Поскольку многие главы государств перестали лично командовать войсками, возникло современное различение между правительством, которое «ведет» войну на высшем военно-политическом уровне, и вооруженными силами, которые сражаются и погибают. К середине XVIII в. личную собственность правителей можно было легко отличить от государственной собственности. Следовательно, она стала священной, поэтому, когда во время Семилетней войны Фридрих II в порыве гнева захотел разрушить замок одного из своих австрийских противников, он столкнулся с сопротивлением со стороны своих собственных генералов [386] . О том, что война переставала быть делом личным, также свидетельствовало то, что воюющие друг с другом монархи теперь обращались друг к другу не иначе, как monsier топ frere [387] и обменивались изысканными комплиментами.
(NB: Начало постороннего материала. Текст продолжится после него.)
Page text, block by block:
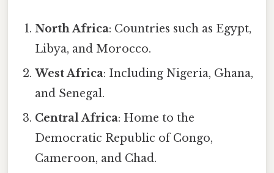
North Africa: Countries such as Egypt,
Libya, and Morocco.
West Africa: Including Nigeria, Ghana,
and Senegal.
Central Africa: Home to the
Democratic Republic of Congo,
Cameroon, and Chad.
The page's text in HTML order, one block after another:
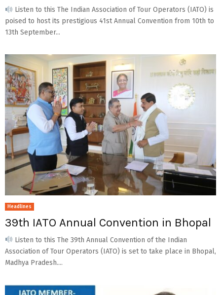
Listen to this The Indian Association of Tour Operators (IATO) is
poised to host its prestigious 41st Annual Convention from 10th to
13th September...
Headlines
39th IATO Annual Convention in Bhopal
Listen to this The 39th Annual Convention of the Indian
Association of Tour Operators (IATO) is set to take place in Bhopal,
Madhya Pradesh....
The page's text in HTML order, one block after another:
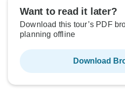
Want to read it later?
Download this tour’s PDF
planning offline
Download
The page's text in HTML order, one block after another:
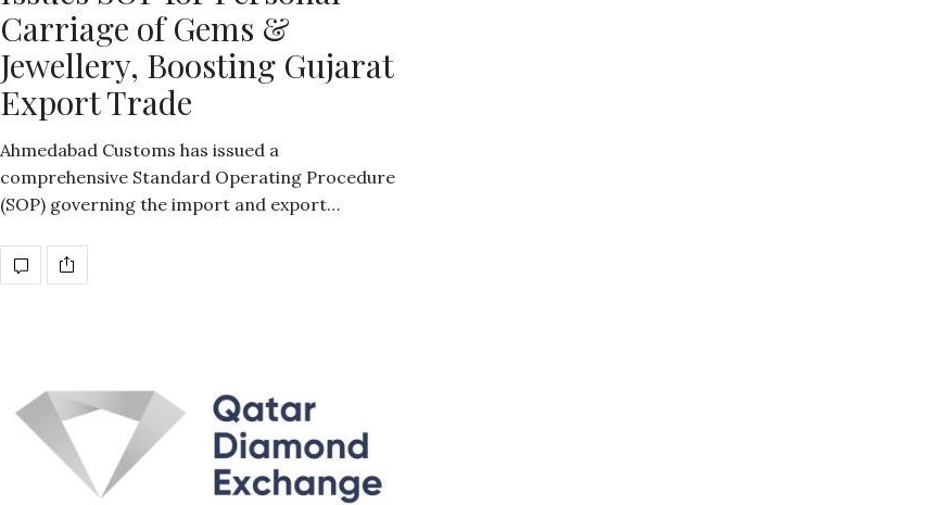
Carriage of Gems &
Jewellery, Boosting Gujarat
Export Trade
Ahmedabad Customs has issued a
comprehensive Standard Operating Procedure
(SOP) governing the import and export…
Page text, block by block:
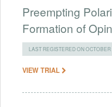
Preempting
Formation of
LAST REGISTERED ON OCTOBER
VIEW TRIAL
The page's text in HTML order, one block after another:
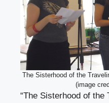
The Sisterhood of the
(image
“The Sisterhood of the
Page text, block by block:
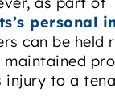
personal
can be held
maintained
injury to a
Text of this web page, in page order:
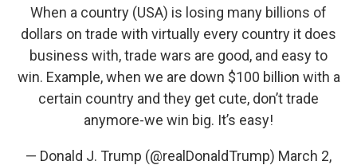
When a country (USA) is losing many billions of
dollars on trade with virtually every country it does
business with, trade wars are good, and easy to
win. Example, when we are down $100 billion with a
certain country and they get cute, don’t trade
anymore-we win big. It’s easy!
— Donald J. Trump (@realDonaldTrump) March 2,
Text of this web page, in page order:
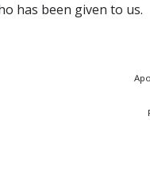
has been given to us.
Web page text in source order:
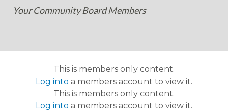
Your Community Board Members
This is members only content.
Log into a members account to view it.
This is members only content.
Log into a members account to view it.
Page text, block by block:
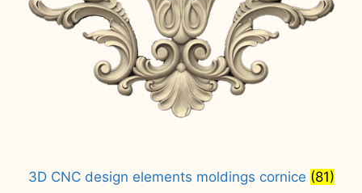
3D CNC design elements moldings cornice (81)
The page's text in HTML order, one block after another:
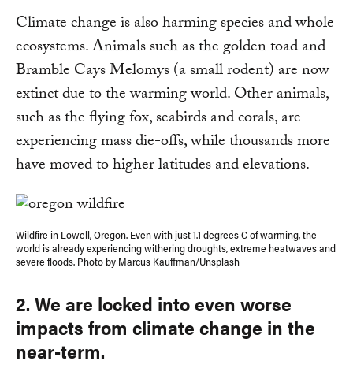
Climate change is also harming species and whole
ecosystems. Animals such as the golden toad and
Bramble Cays Melomys (a small rodent) are now
extinct due to the warming world. Other animals,
such as the flying fox, seabirds and corals, are
experiencing mass die-offs, while thousands more
have moved to higher latitudes and elevations.
Wildfire in Lowell, Oregon. Even with just 1.1 degrees C of warming, the
world is already experiencing withering droughts, extreme heatwaves and
severe floods. Photo by Marcus Kauffman/Unsplash
2. We are locked into even worse
impacts from climate change in the
near-term.
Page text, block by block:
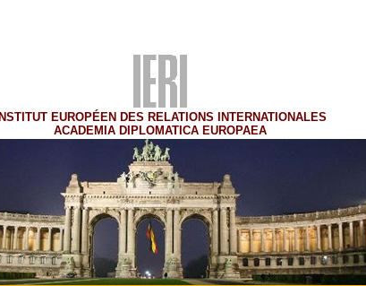
EUROPÉEN DES RELATIONS INTERNATIONALES
ACADEMIA DIPLOMATICA EUROPAEA
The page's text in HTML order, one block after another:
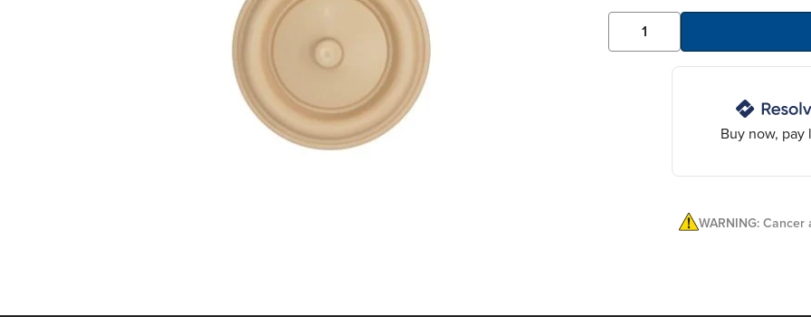
Buy now, pay
WARNING:
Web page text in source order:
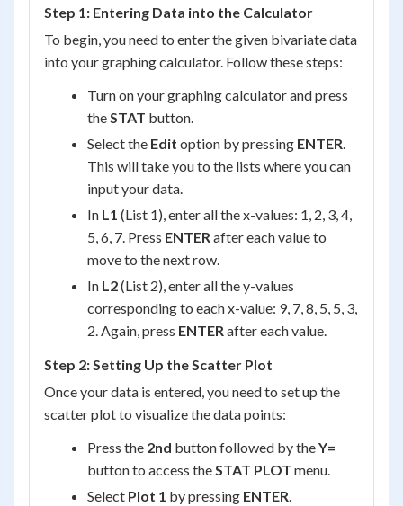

Дело весьма далеко ушло от тех далеких дней, когда, например, Франциск I и Генрих VIII, готовясь к встрече на Поле Золотого Руна, должны были появиться в сопровождении заранее оговоренного количества вооруженных слуг из опасения быть похищенными или убитыми.
386
С. Duffy, The Army of Frederick the Great (London: Purnell, 1971), p. 9.
387
Господин брат мой (франц.). — Прим. пер.